We can rightfully console ourselves that the telling of history is no longer nearly so one-sided. But for white writers trying to reckon with the past, Du Bois's warning that inequalities can be propagated through art remains a cause for anxiety, as well as controversy. In 1967, mere months after William Styron published "The Confessions of Nat Turner," a novel about the leader of an 1831 slave rebellion, critics responded with a fiercely denunciatory collection of essays accusing Styron of "revisionist emasculation"—of having projected a white Southerner's biases onto an iconic black figure. (Not everyone agreed: James Baldwin called the book "the beginning of our shared history.") The polarized reactions last year to Quentin Tarantino's slave-revenge fantasy film, "Django Unchained," revealed the same deep-set nervousness on the part of black and white audiences alike.

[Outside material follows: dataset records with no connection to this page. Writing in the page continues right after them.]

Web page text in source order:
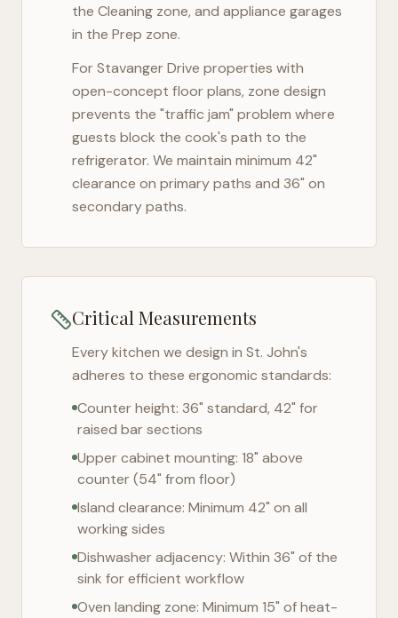
the Cleaning zone, and appliance garages
in the Prep zone.
ForStavanger Drive properties with
open-concept floor plans, zone design
prevents the "traffic jam" problem where
guests block the cook's path to the
refrigerator. We maintain minimum 42"
clearance on primary paths and 36" on
secondary paths.
Critical Measurements
Every kitchen we design in St. John's
adheres to these ergonomic standards:
Counter height: 36" standard, 42" for
raised bar sections
Upper cabinet mounting: 18" above
counter (54" from floor)
Island clearance: Minimum 42" on all
working sides
Dishwasher adjacency: Within 36" of the
sink for efficient workflow
Oven landing zone: Minimum 15" of heat-
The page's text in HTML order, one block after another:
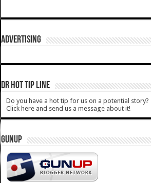
ADVERTISING
DR HOT TIP LINE
Do you have a hot tip for us on a potential story?
Click here and send us a message about it!
GUNUP
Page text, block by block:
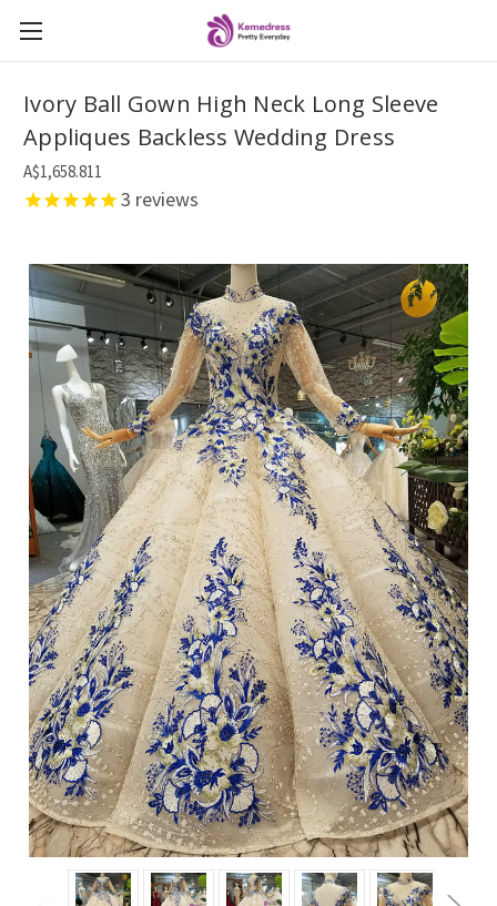
Ivory Ball Gown High Neck Long Sleeve
Appliques Backless Wedding Dress
A$1,658.811
3 reviews
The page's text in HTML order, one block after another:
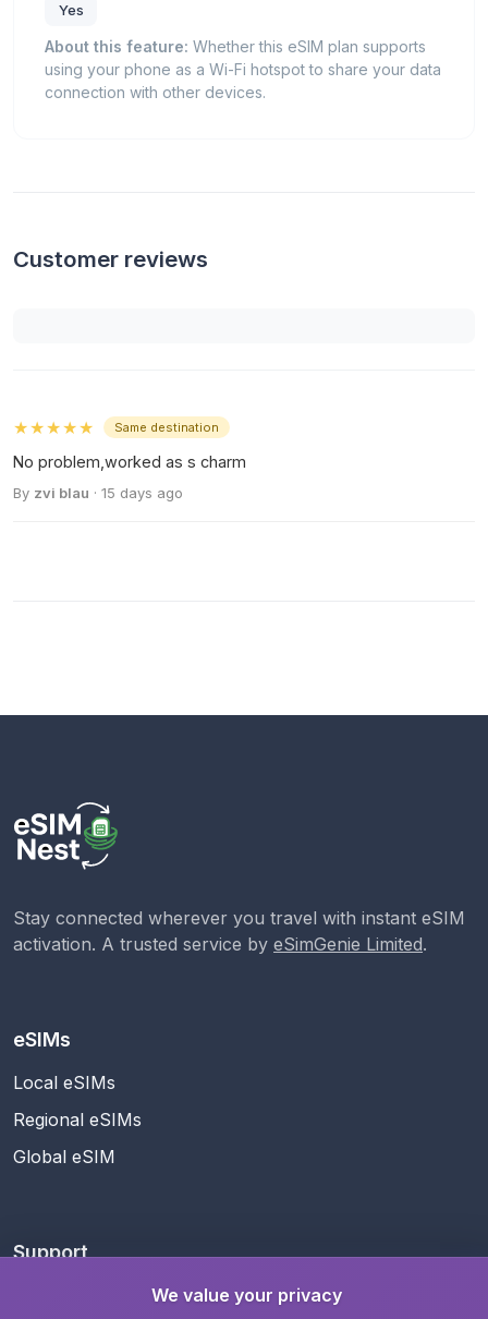
Yes
About this feature: Whether this eSIM plan supports
using your phone as a Wi-Fi hotspot to share your data
connection with other devices.
Customer reviews
★★★★★ Same destination
No problem,worked as s charm
By zvi blau · 15 days ago
Stay connected wherever you travel with instant eSIM
activation. A trusted service by eSimGenie Limited.
eSIMs
Local eSIMs
Regional eSIMs
Global eSIM
Support
We value your privacy
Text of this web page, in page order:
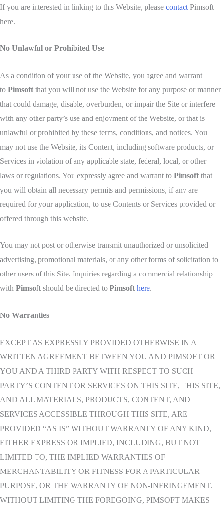
If you are interested in linking to this Website, please contact Pimsoft
here.
No Unlawful or Prohibited Use
As a condition of your use of the Website, you agree and warrant
to Pimsoft that you will not use the Website for any purpose or manner
that could damage, disable, overburden, or impair the Site or interfere
with any other party’s use and enjoyment of the Website, or that is
unlawful or prohibited by these terms, conditions, and notices. You
may not use the Website, its Content, including software products, or
Services in violation of any applicable state, federal, local, or other
laws or regulations. You expressly agree and warrant to Pimsoft that
you will obtain all necessary permits and permissions, if any are
required for your application, to use Contents or Services provided or
offered through this website.
You may not post or otherwise transmit unauthorized or unsolicited
advertising, promotional materials, or any other forms of solicitation to
other users of this Site. Inquiries regarding a commercial relationship
with Pimsoft should be directed to Pimsoft here.
No Warranties
EXCEPT AS EXPRESSLY PROVIDED OTHERWISE IN A
WRITTEN AGREEMENT BETWEEN YOU AND PIMSOFT OR
YOU AND A THIRD PARTY WITH RESPECT TO SUCH
PARTY’S CONTENT OR SERVICES ON THIS SITE, THIS SITE,
AND ALL MATERIALS, PRODUCTS, CONTENT, AND
SERVICES ACCESSIBLE THROUGH THIS SITE, ARE
PROVIDED “AS IS” WITHOUT WARRANTY OF ANY KIND,
EITHER EXPRESS OR IMPLIED, INCLUDING, BUT NOT
LIMITED TO, THE IMPLIED WARRANTIES OF
MERCHANTABILITY OR FITNESS FOR A PARTICULAR
PURPOSE, OR THE WARRANTY OF NON-INFRINGEMENT.
WITHOUT LIMITING THE FOREGOING, PIMSOFT MAKES
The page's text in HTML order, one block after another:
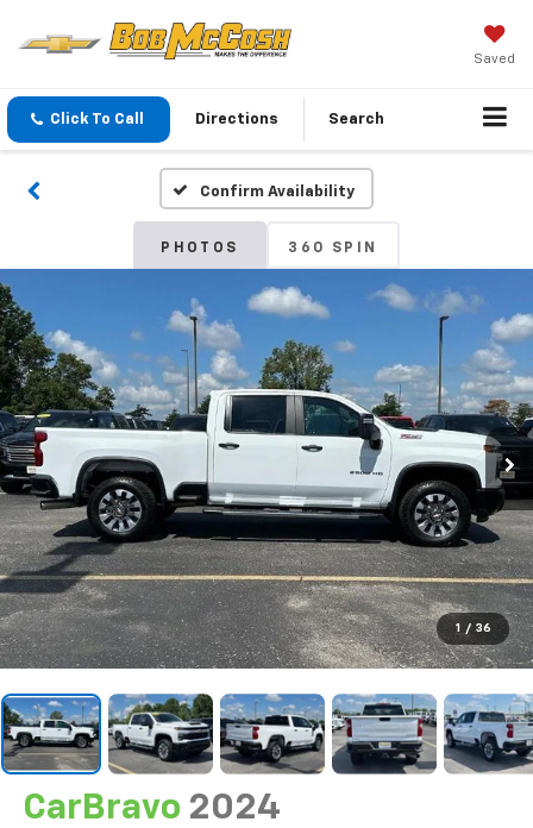
Saved
Click To Call Directions Search
Confirm Availability
PHOTOS 360 SPIN
1 / 36
CarBravo 2024
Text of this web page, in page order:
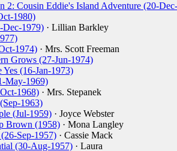
2: Cousin Eddie's Island Adventure (20-
1980)
Dec-1979) · Lillian Barkley
1974) · Mrs. Scott Freeman
Grows (27-Jun-1974)
(16-Jan-1973)
May-1969)
1968) · Mrs. Stepanek
1963)
(Jul-1959) · Joyce Webster
Brown (1958) · Mona Langley
Sep-1957) · Cassie Mack
(30-Aug-1957) · Laura
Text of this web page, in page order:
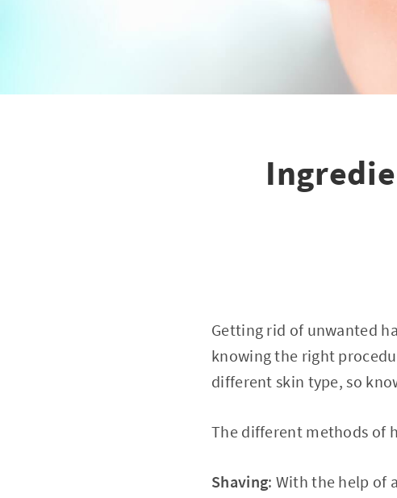
Getting rid of unwanted
knowing the right
different skin type, so
The different methods of
Shaving: With the help of
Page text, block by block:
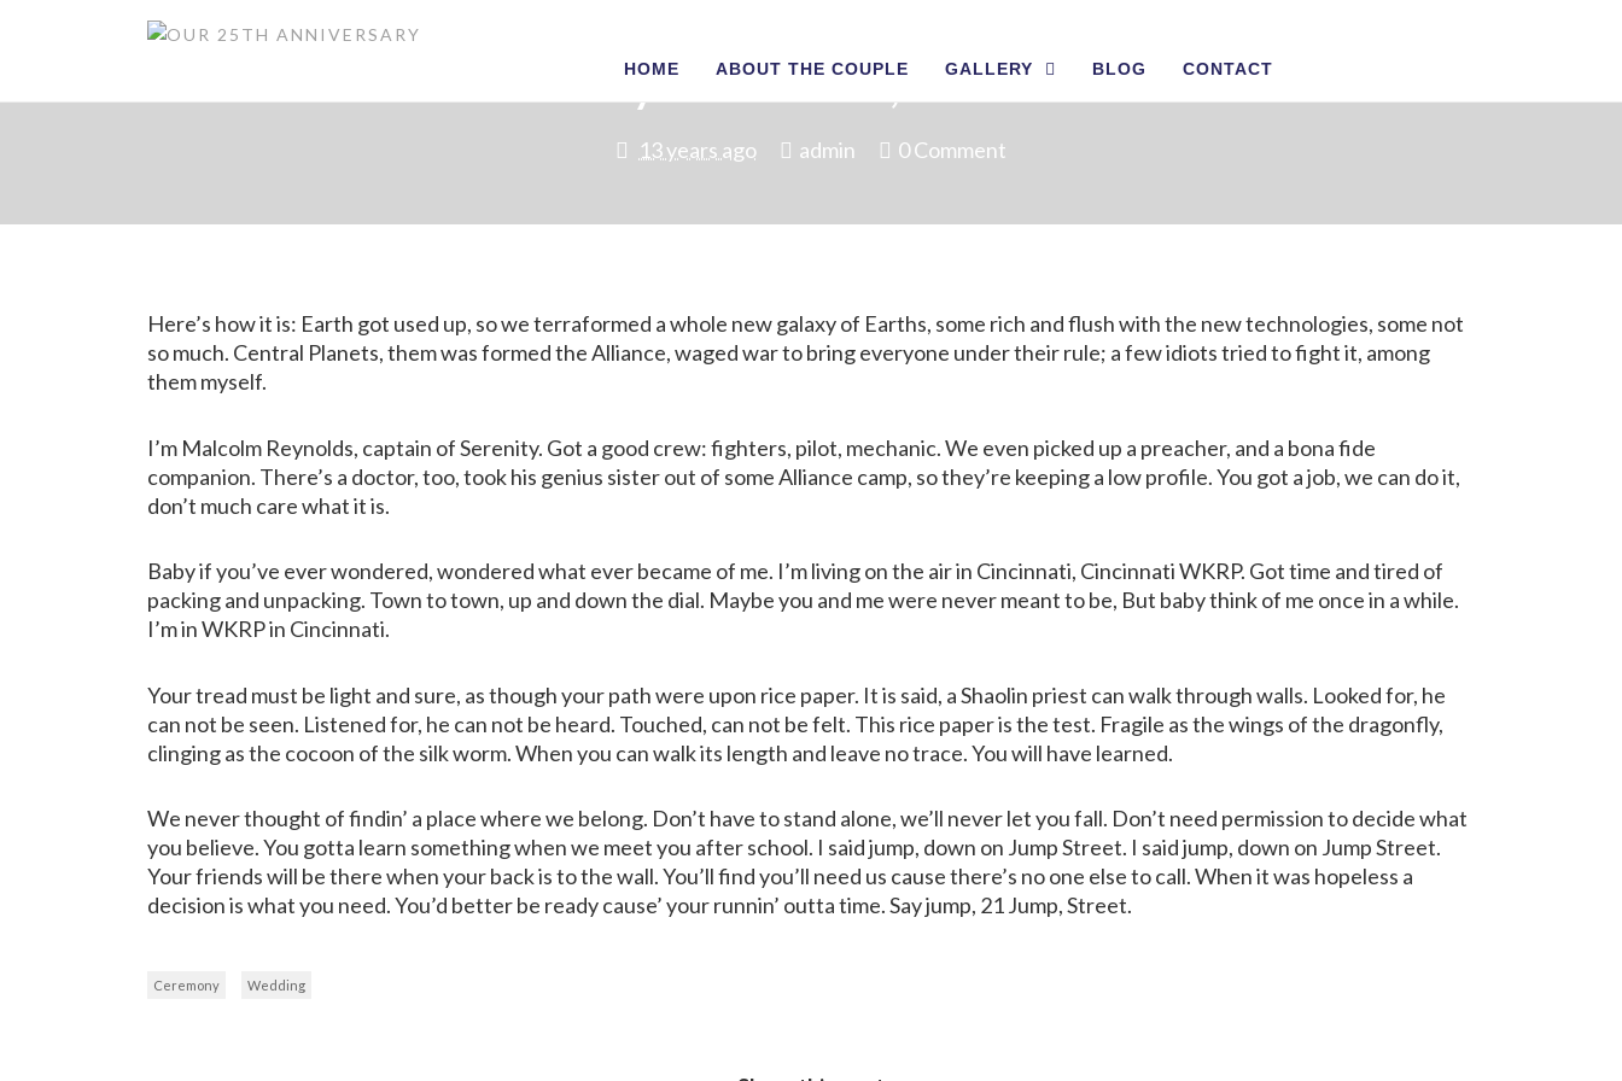
HOME ABOUT THE COUPLE GALLERY BLOG CONTACT
Great Day Ahead of Us, Come Join Us
13 years ago admin 0 Comment
Here’s how it is: Earth got used up, so we terraformed a whole new galaxy of Earths, some rich and flush with the new technologies, some not
so much. Central Planets, them was formed the Alliance, waged war to bring everyone under their rule; a few idiots tried to fight it, among
them myself.
I’m Malcolm Reynolds, captain of Serenity. Got a good crew: fighters, pilot, mechanic. We even picked up a preacher, and a bona fide
companion. There’s a doctor, too, took his genius sister out of some Alliance camp, so they’re keeping a low profile. You got a job, we can do it,
don’t much care what it is.
Baby if you’ve ever wondered, wondered what ever became of me. I’m living on the air in Cincinnati, Cincinnati WKRP. Got time and tired of
packing and unpacking. Town to town, up and down the dial. Maybe you and me were never meant to be, But baby think of me once in a while.
I’m in WKRP in Cincinnati.
Your tread must be light and sure, as though your path were upon rice paper. It is said, a Shaolin priest can walk through walls. Looked for, he
can not be seen. Listened for, he can not be heard. Touched, can not be felt. This rice paper is the test. Fragile as the wings of the dragonfly,
clinging as the cocoon of the silk worm. When you can walk its length and leave no trace. You will have learned.
We never thought of findin’ a place where we belong. Don’t have to stand alone, we’ll never let you fall. Don’t need permission to decide what
you believe. You gotta learn something when we meet you after school. I said jump, down on Jump Street. I said jump, down on Jump Street.
Your friends will be there when your back is to the wall. You’ll find you’ll need us cause there’s no one else to call. When it was hopeless a
decision is what you need. You’d better be ready cause’ your runnin’ outta time. Say jump, 21 Jump, Street.
Ceremony Wedding
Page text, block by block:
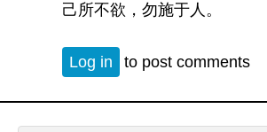
己所不欲，勿施于人。
Log in to post comments
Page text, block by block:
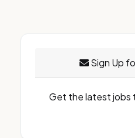
Sign Up
Get the latest jobs
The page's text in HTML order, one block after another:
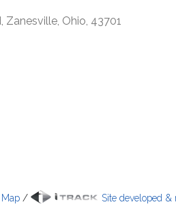
Zanesville, Ohio, 43701
Map / Site developed &
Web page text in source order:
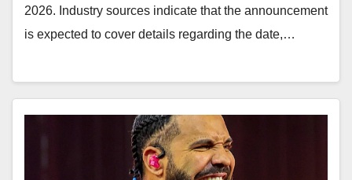
2026. Industry sources indicate that the announcement
is expected to cover details regarding the date,…
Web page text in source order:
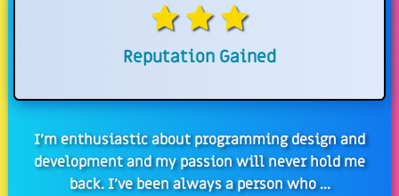
Reputation Gained
I'm enthusiastic about programming design and
development and my passion will never hold me
back. I've been always a person who ...
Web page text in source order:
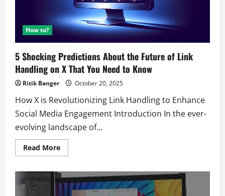
How to?
5 Shocking Predictions About the Future of Link
Handling on X That You Need to Know
Ritik Banger October 20, 2025
How X is Revolutionizing Link Handling to Enhance
Social Media Engagement Introduction In the ever-
evolving landscape of...
Read MoreRead
more
Shocking
Predictions
About
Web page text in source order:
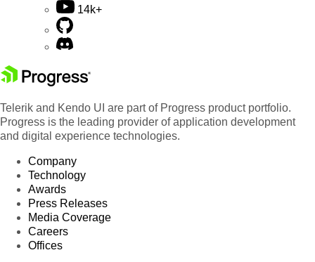
14k+
Telerik and Kendo UI are part of Progress product portfolio.
Progress is the leading provider of application development
and digital experience technologies.
Company
Technology
Awards
Press Releases
Media Coverage
Careers
Offices

Behind these fears is the uneasy knowledge of the unregulated power that storytellers wield in shaping our conceptions of truth. The voices of the past can't speak for themselves and must rely on the artists of the future to honor them. It's a profound responsibility and one that Margaret Wrinkle meets in her brilliant novel "Wash" (Atlantic Monthly Press, 408 pages, $25). She shows not only the courage to submerge herself in the Stygian world of plantation slavery but also the grace and sensitivity to bring that world to life.
"Wash" is set mostly in the early 1820s on a farm outside Nashville run by James Richardson, a veteran of both the Revolutionary War and the War of 1812. He has fallen into debt and embarked on a moneymaking venture: putting his slave Wash (short for Washington) out to stud, in transactions he describes in the phlegmatic terms of a horse breeder: "Send Wash over to my friend Miller's on a Friday, put him with three or four per day. Even if only some take, that will mean ten new negroes, worth two hundred apiece once weaned."
Ms. Winkle then enlarges on this premise, spinning out the story of Wash's upbringing and of the lives of the people closest to him. Narrative roles are given to Wash, fellow slaves and his succession of masters, creating a dense, hypnotic ensemble of voices similar to the effect achieved in Peter Matthiessen's momentous retelling of the life of a Florida sugar plantation owner, "Shadow Country" (2008).
Author Margaret Wrinkle
We read of Wash's mother, Mena, a "saltwater" slave stolen from Africa who initiates her son into the secret traditions that both whites and "countryborn" slaves fearfully refer to as "conjure"—the making of stone altars and talismanic pouches holding hair and roots that connect Wash to a spirit world inaccessible to whites. Wash bonds with the midwife and herbalist Pallas ("Even when she gets gone, I still have the thought of her, spreading quiet on my mind"), partly because she carries her own sexual scars—as a teenager, she was rented to a neighboring farm so that the white hands could rape her and thus avoid the unpleasant consequences of impregnating their own slaves.
If it sounds like the stuff of gothic horror, the striking thing about "Wash" is the chilling orderliness that motivates these monstrosities. According to the logic of economics and the law, sending out Pallas for rape and Wash for breeding makes practical business sense. Richardson's narration reveals him to be intelligent and thoughtful—he doesn't even seem to be racist, in that he doesn't comfort himself with the delusion that blacks are in any way inferior. But he is too afraid of financial ruination to oppose the system presented to him. As Pallas says of one of the whites who treated her kindly before forcing himself on her: "He was a good man but not good enough."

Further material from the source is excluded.